The dance spoken of was droll. His chosen place for this indulgence was the back of a tall chair. His friend stood before this, whistled, bowed, and moved her head up and down as if dancing; and he on his perch did the same, jumping up and down in a similar way, answering her whistle for whistle, moving his feet, sliding from one side to the other, curtsying, lowering the body and flattening the head feathers, then rising, stamping his feet, and drooping his wings. This he kept up as long as she played second to him.

When this playfellow went away, the jay missed his dances and frolics. He flew into her empty room, perched on the back of the rocking-chair, where he had been wont to stand and pull her hair, and began a peculiar cry. Again and again he repeated it, louder and louder each time, till it ended in a squawk, impatient and angry, as much as to say, "Why don't you answer?" After a while he began to whistle the notes she used to imitate; finding that this brought no response, he returned to the cry; and when at last he had exhausted all his resources, he came back to my desk and consoled himself by talking to me.

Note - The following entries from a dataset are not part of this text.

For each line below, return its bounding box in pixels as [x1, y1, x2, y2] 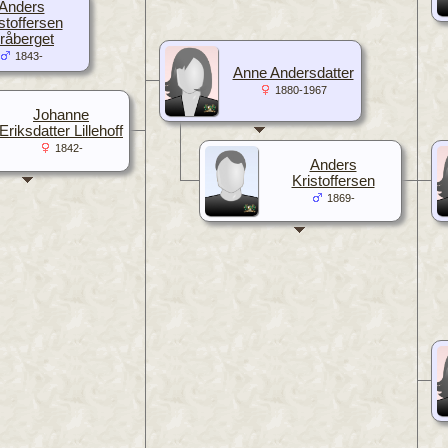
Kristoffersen [291, 172, 375, 189]
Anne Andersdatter [232, 64, 354, 81]
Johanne [33, 106, 89, 123]
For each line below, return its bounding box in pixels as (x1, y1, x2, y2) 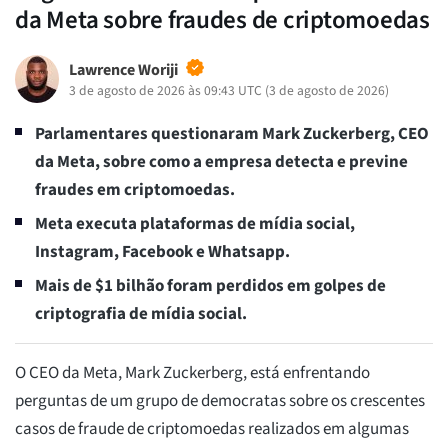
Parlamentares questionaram (35, 121, 259, 146)
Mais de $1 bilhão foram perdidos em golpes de (35, 273, 386, 298)
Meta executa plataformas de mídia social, (35, 211, 355, 236)
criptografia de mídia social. (35, 301, 247, 326)
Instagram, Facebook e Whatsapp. (35, 239, 290, 264)
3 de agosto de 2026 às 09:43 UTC (68, 80, 262, 100)
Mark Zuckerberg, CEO (262, 121, 429, 146)
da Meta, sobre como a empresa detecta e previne (35, 149, 408, 174)
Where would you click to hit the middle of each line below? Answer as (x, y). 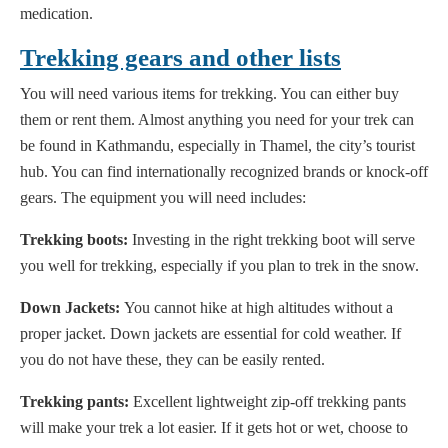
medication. (56, 14)
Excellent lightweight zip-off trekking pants (267, 402)
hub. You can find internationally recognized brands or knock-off (224, 172)
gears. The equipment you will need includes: (163, 198)
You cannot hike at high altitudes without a (256, 308)
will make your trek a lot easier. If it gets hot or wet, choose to (214, 428)
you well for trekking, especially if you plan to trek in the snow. (219, 266)
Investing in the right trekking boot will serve (271, 240)
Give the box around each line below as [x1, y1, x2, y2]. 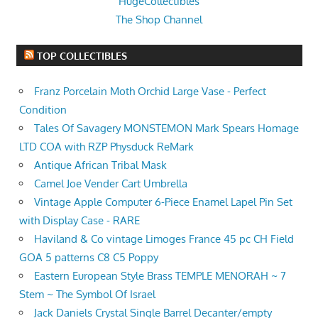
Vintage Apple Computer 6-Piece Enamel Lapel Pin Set [34, 194, 292, 209]
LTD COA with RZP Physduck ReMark [19, 139, 194, 153]
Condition [19, 102, 67, 116]
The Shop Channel [116, 12, 202, 26]
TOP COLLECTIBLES [36, 49, 127, 62]
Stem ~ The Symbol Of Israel [19, 287, 155, 301]
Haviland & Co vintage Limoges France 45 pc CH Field [34, 231, 294, 246]
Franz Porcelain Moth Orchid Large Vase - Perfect [34, 84, 266, 98]
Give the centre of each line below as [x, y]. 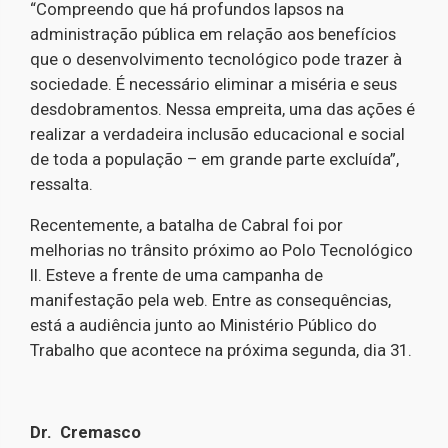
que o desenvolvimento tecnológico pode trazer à [216, 59]
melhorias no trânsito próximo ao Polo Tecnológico [221, 250]
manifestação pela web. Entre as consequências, [210, 300]
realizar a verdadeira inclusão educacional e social [217, 134]
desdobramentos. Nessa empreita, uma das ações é [222, 109]
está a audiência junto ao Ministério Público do [203, 325]
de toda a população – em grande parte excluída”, [214, 159]
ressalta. [61, 184]
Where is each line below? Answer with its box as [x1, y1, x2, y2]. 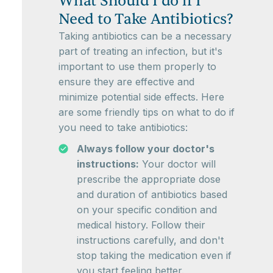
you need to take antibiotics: [58, 121, 188, 134]
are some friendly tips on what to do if [58, 106, 235, 119]
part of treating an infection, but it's [58, 45, 222, 58]
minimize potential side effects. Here [58, 91, 224, 104]
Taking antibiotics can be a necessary [58, 30, 232, 43]
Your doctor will [139, 158, 216, 171]
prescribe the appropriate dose [77, 173, 221, 186]
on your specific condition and [77, 204, 217, 216]
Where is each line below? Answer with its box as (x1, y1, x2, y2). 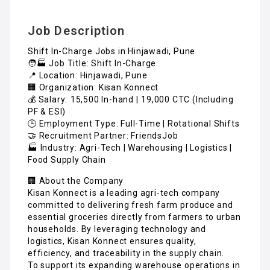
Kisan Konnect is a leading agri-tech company (28, 187, 221, 198)
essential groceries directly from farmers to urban (28, 212, 241, 222)
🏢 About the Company (28, 175, 124, 186)
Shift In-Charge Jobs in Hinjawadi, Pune (28, 46, 196, 56)
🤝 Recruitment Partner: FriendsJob (28, 130, 178, 140)
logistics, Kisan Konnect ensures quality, (28, 236, 196, 246)
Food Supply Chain (28, 154, 106, 165)
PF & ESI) (28, 106, 66, 116)
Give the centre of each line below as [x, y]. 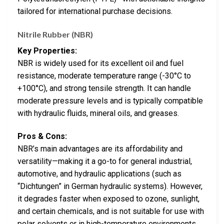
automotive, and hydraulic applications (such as [99, 173]
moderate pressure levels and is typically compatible [110, 101]
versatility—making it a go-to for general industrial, [105, 161]
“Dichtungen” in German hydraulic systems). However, [110, 186]
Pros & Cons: [42, 136]
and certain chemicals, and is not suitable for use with [111, 211]
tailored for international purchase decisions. [95, 11]
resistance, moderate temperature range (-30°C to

A young lady in the family he greeted by flying at her, alighting on her chair-back, clawing her neck, and squawking; and before a youth who often teased him he trailed his wings on the floor, tail spread and dragging also, uttering a curious "obble! obble!" something like the cry of a turkey. The head of the household he met with stamping of the feet, and no sound; while at a maid who came in to sweep he always flew furiously, aiming for her head, and invariably frightening her half out of her wits.

The jay was extremely wary about anything like a trap, and being always on the lookout for one, he sometimes, like bigger persons, fooled himself badly. Finding him fond of standing on a set of turning bookshelves, I thought to please him by arranging over it a convenient resting-place. He watched me with great interest, but, when I had finished, declined to use the perch, though ordinarily nothing could keep him from trying every new thing. I put a bait upon it in the shape of bits of gum-drops, a favorite delicacy; but he plainly saw that I wanted him to go to it, and in the face of the fact that I had heretofore tried to keep him off the papers and magazines lying there, he decided that it was suspicious. He flew so as almost to touch the stick, and hovered before it to snatch off the candy placed there; but alight on it he would not, and did not, though I kept it in place a week.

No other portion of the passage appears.